Today I was playing with exception handling and threading in .NET. It was really fun.

Do you know guys that like to have everything in global try-catch block? I have two news for them.

Bad one

Exception will not be caught in try-catch block if it was thrown in another thread. Those guys also could think that Application.ThreadException could help them to catch those.

        [STAThread]
        static
void
Main()
        {
            Application.EnableVisualStyles();
            Application.SetCompatibleTextRenderingDefault(false);
            Application.ThreadException += Application_ThreadException;
         
            Application.Run(new Form1());
        }

        static
void
Application_ThreadException(object
sender, System.Threading.ThreadExceptionEventArgs
e)
        {
            MessageBox.Show(“This is
something that I would not recommend you to have in your application.”
);
        }

But indeed this event fires only if exception has been thrown as result of Windows message or any other code that runs in same thread were your WinForms application lives. I tried to use two timers to verify that.
System.Windows.Forms.Timer – which ensures that code you have in your tick method runs in the same thread as your application. In this case I got message box.
System.Threading.Timer – which runs in separate thread, so my app just crashed.

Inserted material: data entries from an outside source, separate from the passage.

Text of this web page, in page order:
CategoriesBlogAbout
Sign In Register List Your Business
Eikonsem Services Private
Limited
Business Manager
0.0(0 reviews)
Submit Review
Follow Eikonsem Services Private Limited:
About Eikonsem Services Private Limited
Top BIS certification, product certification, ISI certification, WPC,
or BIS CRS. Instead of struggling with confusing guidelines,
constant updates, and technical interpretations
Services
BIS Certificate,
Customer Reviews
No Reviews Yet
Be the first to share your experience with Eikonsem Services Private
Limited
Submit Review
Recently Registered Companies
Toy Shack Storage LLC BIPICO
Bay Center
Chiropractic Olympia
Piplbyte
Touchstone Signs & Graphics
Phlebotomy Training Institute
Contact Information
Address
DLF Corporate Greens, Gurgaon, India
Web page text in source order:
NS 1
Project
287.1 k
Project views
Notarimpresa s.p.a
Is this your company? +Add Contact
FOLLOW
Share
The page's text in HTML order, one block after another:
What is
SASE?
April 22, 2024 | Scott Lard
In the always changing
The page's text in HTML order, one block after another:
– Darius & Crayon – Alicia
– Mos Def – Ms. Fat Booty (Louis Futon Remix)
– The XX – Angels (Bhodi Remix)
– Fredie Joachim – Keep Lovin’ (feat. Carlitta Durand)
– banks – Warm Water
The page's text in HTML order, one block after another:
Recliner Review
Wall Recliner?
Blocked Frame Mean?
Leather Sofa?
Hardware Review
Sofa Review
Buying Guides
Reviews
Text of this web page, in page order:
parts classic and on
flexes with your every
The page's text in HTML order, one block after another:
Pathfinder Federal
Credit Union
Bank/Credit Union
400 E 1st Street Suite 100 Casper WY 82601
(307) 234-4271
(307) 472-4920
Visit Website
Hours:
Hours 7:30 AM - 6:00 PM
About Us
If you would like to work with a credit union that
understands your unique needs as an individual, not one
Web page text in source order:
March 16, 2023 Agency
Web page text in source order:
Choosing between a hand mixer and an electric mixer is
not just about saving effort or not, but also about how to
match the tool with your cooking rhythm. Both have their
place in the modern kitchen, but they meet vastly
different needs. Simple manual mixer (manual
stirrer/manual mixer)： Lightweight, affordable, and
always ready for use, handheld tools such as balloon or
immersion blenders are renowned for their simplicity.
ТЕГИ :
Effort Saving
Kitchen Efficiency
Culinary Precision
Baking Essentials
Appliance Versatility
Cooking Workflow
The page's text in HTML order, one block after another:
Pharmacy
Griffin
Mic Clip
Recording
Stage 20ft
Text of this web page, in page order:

But if those guys are writing all code in Form1.cs file… then maybe it worth for them to have handling of Application.ThreadException event :)

“Good” one

There is event which will be fired when exception is thrown from any code/thread withing your application domain. It is AppDomain.UnhandledException and it occurs when exception is not caught.

Lets take a look on code snippet that shows this:

        [STAThread]
        static
void
Main()
        {
            AppDomain currentDomain =
AppDomain.CurrentDomain;
            currentDomain.UnhandledException +=
currentDomain_UnhandledException;

            Application.EnableVisualStyles();
            Application.SetCompatibleTextRenderingDefault(false);
         
            Application.Run(new Form1());
        }

        static
void
currentDomain_UnhandledException(object
sender, UnhandledExceptionEventArgs e)
        {
            MessageBox.Show(“This is
shown when ANY thread is thrown in ANY point of your Domain.”
);
        }

To test this I created Threading.Timer and fired it every 2 seconds and throwing exception on each tick, I put breakpoint into event. I got everything expected and application after that failed.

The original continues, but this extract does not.